楊紗織微微一怔,隨即明白他心中所思,於是由斜土坡上站了起來,豈料草坡有些濕滑,她一個不小心整個人往後仰,慌忙間,她一手抓住文彥的衣袖。

文彥動作也不慢,立時反手一握,抓住她的手腕,將她穩祝

“好險!”

“謝謝你!”

“大嫂差點就跌進湖裏去了,若被大哥知道肯定饒不了我!”

聞言,楊紗織眼底掠過苦澀。驀地,她瞥見文彥肩臂交接之處的衣裳迸裂,想必是方才與她拉扯時弄破的,於是由隨身的小荷包里掏出針線。“三弟,你的衣裳破了,我來替你縫補一下。

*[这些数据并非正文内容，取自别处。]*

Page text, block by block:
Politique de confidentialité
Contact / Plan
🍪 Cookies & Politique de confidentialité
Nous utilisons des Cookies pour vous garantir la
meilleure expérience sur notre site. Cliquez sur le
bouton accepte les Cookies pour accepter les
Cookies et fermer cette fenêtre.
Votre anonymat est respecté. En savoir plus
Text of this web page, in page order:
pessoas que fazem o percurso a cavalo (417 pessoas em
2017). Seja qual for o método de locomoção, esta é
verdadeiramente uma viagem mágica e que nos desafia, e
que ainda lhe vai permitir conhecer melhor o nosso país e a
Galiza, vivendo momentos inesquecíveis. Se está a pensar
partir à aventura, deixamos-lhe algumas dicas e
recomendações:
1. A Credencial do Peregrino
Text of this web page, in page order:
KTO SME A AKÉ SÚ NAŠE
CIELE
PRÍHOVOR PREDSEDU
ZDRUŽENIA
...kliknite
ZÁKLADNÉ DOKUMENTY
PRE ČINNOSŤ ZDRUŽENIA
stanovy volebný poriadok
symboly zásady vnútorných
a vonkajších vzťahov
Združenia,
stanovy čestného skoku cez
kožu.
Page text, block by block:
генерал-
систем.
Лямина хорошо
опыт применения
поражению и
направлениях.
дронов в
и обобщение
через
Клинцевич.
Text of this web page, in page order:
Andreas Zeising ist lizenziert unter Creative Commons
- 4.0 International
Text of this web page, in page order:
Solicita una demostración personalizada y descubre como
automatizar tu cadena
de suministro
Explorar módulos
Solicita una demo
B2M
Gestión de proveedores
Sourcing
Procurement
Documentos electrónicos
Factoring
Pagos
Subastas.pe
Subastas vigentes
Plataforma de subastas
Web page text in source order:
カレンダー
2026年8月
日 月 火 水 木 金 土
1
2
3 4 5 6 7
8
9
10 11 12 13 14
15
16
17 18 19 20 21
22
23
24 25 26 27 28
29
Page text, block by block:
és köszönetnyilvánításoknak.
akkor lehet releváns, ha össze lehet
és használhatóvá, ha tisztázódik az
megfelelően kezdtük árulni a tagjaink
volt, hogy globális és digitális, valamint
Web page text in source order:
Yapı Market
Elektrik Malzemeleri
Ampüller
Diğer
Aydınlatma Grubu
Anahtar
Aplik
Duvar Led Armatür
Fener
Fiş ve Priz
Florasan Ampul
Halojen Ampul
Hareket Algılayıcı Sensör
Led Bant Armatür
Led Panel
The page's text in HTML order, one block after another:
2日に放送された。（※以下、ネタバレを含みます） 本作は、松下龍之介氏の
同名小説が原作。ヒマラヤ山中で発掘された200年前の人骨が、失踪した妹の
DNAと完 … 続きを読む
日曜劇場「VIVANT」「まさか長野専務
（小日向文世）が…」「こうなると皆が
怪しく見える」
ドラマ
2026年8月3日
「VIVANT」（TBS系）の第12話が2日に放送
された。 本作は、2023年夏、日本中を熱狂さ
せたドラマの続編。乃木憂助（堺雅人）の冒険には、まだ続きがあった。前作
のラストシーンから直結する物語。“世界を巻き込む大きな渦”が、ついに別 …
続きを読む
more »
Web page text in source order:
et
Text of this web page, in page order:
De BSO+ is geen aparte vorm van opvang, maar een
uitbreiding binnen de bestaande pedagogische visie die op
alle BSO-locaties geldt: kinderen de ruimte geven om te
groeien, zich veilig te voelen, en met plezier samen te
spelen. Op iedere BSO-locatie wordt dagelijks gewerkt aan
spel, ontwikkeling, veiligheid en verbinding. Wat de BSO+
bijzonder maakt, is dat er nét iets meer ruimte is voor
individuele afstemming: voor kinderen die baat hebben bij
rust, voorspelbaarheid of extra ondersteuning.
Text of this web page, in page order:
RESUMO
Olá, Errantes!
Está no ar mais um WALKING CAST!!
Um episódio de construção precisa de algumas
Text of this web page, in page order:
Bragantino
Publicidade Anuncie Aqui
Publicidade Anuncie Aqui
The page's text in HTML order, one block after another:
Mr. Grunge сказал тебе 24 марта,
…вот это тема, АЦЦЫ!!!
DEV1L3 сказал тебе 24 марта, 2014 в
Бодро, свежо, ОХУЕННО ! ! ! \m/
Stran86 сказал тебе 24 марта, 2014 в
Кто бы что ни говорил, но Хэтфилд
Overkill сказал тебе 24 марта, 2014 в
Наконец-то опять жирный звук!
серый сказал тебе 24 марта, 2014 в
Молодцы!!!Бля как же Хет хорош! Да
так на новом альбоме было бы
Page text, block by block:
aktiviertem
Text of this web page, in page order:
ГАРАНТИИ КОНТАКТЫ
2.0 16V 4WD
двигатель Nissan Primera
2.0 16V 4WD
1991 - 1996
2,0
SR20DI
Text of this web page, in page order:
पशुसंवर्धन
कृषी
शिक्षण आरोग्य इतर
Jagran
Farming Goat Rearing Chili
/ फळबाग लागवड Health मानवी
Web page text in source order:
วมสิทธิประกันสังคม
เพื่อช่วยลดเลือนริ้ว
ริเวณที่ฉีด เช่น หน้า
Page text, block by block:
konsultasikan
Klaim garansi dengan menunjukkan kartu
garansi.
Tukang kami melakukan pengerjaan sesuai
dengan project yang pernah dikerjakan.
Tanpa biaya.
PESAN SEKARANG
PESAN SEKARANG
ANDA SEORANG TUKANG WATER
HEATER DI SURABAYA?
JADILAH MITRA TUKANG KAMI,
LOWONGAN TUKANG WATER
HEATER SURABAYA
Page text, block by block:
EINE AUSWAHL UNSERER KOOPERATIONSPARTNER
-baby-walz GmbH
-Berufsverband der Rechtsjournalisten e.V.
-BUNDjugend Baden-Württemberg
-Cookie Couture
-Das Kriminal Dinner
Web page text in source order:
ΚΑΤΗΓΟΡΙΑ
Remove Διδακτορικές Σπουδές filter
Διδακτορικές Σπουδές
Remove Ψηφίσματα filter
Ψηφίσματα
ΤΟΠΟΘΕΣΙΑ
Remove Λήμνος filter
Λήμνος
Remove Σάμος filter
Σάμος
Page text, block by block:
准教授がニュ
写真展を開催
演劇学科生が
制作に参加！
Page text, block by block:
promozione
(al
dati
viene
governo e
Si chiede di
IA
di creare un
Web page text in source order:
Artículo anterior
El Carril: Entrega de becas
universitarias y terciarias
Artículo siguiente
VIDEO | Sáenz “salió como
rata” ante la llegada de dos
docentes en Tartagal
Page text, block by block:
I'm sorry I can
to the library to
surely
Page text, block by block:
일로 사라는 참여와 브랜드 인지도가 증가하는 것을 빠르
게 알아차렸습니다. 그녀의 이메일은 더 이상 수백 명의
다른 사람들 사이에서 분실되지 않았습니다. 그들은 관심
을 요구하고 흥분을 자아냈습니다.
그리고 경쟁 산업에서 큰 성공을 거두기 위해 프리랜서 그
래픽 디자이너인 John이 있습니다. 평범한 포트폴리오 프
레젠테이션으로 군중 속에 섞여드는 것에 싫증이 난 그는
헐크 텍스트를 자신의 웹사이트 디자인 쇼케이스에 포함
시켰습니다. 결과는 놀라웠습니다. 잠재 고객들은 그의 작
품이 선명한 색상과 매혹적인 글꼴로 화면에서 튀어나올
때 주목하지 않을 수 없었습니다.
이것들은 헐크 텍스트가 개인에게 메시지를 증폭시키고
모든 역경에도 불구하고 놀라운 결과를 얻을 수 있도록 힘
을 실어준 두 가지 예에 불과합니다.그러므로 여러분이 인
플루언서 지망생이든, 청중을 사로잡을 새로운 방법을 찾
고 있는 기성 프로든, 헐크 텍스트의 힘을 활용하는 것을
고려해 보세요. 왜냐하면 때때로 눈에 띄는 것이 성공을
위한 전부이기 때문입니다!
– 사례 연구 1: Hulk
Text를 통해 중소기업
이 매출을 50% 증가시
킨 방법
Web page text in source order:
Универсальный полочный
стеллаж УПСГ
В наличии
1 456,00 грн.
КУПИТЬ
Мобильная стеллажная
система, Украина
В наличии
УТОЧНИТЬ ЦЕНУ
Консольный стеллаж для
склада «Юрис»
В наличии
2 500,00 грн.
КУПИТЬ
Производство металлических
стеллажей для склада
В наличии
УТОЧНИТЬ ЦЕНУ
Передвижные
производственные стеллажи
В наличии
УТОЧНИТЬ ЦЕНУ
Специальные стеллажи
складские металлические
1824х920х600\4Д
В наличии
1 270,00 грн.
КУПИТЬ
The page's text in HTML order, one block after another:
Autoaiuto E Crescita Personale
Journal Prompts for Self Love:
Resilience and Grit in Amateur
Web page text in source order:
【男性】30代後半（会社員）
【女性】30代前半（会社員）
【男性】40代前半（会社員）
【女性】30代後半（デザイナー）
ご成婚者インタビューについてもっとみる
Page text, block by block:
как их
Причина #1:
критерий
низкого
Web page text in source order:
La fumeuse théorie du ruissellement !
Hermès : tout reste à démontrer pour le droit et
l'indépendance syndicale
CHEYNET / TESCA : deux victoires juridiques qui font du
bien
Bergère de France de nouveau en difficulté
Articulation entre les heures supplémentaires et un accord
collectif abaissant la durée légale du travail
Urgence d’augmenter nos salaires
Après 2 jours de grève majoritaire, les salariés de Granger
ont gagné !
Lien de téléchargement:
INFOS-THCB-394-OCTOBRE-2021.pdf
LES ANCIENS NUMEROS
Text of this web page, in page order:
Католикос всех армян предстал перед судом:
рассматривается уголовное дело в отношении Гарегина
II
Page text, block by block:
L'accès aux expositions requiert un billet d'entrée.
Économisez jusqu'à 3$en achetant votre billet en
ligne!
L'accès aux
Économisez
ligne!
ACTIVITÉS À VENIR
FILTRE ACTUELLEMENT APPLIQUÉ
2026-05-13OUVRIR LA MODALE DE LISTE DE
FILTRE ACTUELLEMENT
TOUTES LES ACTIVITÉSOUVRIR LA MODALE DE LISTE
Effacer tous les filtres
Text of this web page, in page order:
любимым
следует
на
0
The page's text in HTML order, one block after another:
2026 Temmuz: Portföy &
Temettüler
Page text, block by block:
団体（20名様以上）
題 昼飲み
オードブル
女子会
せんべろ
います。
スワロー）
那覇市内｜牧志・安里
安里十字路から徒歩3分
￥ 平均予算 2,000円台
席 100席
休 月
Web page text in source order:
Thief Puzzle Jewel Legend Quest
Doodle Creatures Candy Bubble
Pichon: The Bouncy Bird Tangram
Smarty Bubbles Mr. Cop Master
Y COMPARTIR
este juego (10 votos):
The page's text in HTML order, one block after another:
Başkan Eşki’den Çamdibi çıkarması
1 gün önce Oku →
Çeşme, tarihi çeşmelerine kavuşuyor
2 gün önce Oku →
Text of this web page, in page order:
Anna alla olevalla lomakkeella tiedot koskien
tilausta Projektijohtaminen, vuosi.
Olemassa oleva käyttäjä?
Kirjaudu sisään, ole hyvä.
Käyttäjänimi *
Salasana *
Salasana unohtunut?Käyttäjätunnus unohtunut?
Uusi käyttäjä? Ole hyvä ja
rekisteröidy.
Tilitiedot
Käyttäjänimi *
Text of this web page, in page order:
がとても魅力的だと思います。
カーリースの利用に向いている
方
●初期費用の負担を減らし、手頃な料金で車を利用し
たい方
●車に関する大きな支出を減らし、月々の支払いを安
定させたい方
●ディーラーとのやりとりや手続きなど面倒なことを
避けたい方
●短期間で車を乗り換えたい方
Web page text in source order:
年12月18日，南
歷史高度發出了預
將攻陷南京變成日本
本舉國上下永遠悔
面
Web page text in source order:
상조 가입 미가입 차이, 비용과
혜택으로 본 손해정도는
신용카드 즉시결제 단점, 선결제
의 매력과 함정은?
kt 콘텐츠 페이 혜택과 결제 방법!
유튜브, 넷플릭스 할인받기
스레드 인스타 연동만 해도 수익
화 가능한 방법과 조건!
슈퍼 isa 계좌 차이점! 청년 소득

”

於是,文彥在微感驚奇下,瞧着她立於他的右方,開始穿針引線,並以極其利落的手法,專註地將破裂之處針針縫合。

不消片刻工夫,她便已大功告成,她隨即踮起腳尖,以嘴湊近文彥肩臂交接之處咬斷線頭。

一切彷彿再自然不過,可是,看在不遠處那一雙陰鷙的眼裏卻不是那麼一回事。

夕陽下,一眼望去,好似一對愛侶私會於楊柳垂蔭下,女子情意纏綿地靠在男子肩上。

文昊心頭翻湧而上的是從未有過的暴怒。

“你在做什麼?”文昊來到楊紗織身後,一雙銳利黑眸早失去平日慣有的沉凝,露出凶光。

楊紗織正好咬斷線頭,抬頭回首,迎上文昊暴怒的黑眸,她怔了下,沒有開口。

她從來未曾見過他如此憤怒,為什麼?是對她嗎?她做錯了什麼嗎?種種疑惑浮上心頭。

文彥卻比她明白文昊憤怒的緣由,他連忙開口:“大哥,你千萬別誤會,我們並非你所想……”

話未說完,文昊已經一把上前揪住文彥的衣襟,暴怒地道:“你住口!”話聲未歇,文昊已經狠狠地給了文彥下顎一拳。“這一拳是警告你,永遠別再碰我的妻子!”倘若文彥不是他的弟弟,他絕不會就此罷休,絕不會……握緊的雙拳放鬆又收緊,心底的掙扎溢於言表。

“文昊,別、別再打三弟!”楊紗織顫聲道,她從來不知道文昊竟有如此暴烈的一面。

“不要緊的,大嫂。”文彥雙眸凝視著文昊。五年以來,這是大哥頭一回發這麼大的火,是不是表示大嫂在他的心目中已經有了份量?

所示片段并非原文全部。